Lord of lords RAYJEND 第一幕「旅の幕開け」 第2章 旅の幕開け
第17話 聖なる都ベムジン -2-
「わあぁぁぁー……」
この実に間の抜けた声は、
首が痛くなるほど暫く寺院を見上げていたティエルが、やっとのことで口にした言葉である。
重厚にして堅牢、立派な石造りの建造物がそこにあった。
朱の色に塗られた太い柱。大人三人が手を繋いでも届きそうもないほど巨大である。
金箔のアクセントがとても美しい。
深い緑色の塗装……というより、元来の色合いなのだろうか。経年劣化で変色している部分ですら芸術的であった。
上半身を晒した筋骨逞しい男達が、様々な場所で祈りを捧げて(瞑想というらしい)いるのが見えた。
綺麗に剃り上げられた頭。その一部分だけを長く伸ばし、綺麗に編んでいる者も見受けられる。
これもまた初めて見る髪形だ。リアンに尋ねたところ、弁髪という由緒正しい髪型なのだそうだ。
そんな光景を眺めていると、ティエルとリアンは一瞬異世界に迷い込んでしまったような感覚に襲われた。
屈強な僧侶達が寺院内を忙しそうに歩いている。
ぼうっと突っ立って眺めている二人に気付いたのか、入口付近にいる若い弁髪の男が近付いてきた。

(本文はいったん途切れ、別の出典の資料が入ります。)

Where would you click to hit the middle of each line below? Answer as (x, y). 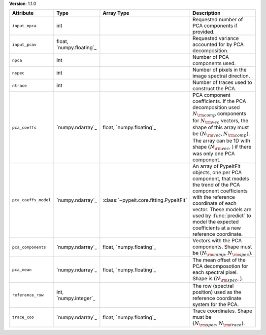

「ようこそ、ベムジン寺院へ。我々はあなた方を歓迎いたします」
静かに両手を合わせ、深々とお辞儀をする。慌ててティエル達も同じように頭を下げる。
「今日は参拝に来られたのですか? それとも、マーチャオ像を見学されたいとか」
「わたし、モンク僧の修行が見てみたいな! 勿論そのマーチャオ像っていうのも見たいんだけど」
興奮して、声が半分裏返ってしまっていた。とにかくティエルは噂のモンク僧とやらを間近で見たかったのだ。
やはり強い者には憧れがある。
「私は大僧正様にお会いしたいんですけど……突然訪れて、そんな簡単には会えませんわよね?」
会釈をしつつ前に進み出たリアンに、弁髪の男は暫く考えてから口を開いた。
「シグン大僧正様にご用の方ですか。勿論、モンク僧の修行やマーチャオ像はいつでも見学することができますよ。
しかし大僧正様はかなりお年を召されており、面会の予約がない方がお会いになるのは難しいと思われますが」
「そういえば、リアンって大僧正さんに用があるって言っていたよね」
「そこをお願いできませんの? ねぇ逞しいお兄さぁん」
「わわっ、ち、ちょっと!? 困りますよ……」
顔を赤くさせながら困り果てる弁髪の男に、ぐいぐいと自慢の大きな胸を押し当てながら詰め寄るリアン。
「そ……そういえば確か……長い茶色の髪をした少女が訪ねてきたらすぐに伝えるように、とお伺いしております。
あなたがその方なのかは分かりませんが、すぐに確認してまいります。名前をお聞きしてもよろしいですか?」
「わたしはティエルだよ」
「ティエルさんですね。そうだ、確認をしている間……寺院を見学されていてはどうでしょう」
「だったらわたし、モンク僧の修行場を見に行きたいな!」
「それじゃ、私はマーチャオ像を見たいですわね」
「了解いたしました。では三十分後に、この場所でお待ちいただけますか」
両手を静かに合わせ、弁髪の男は大僧まさに面会を申請するために奥の廊下へと歩いて行った。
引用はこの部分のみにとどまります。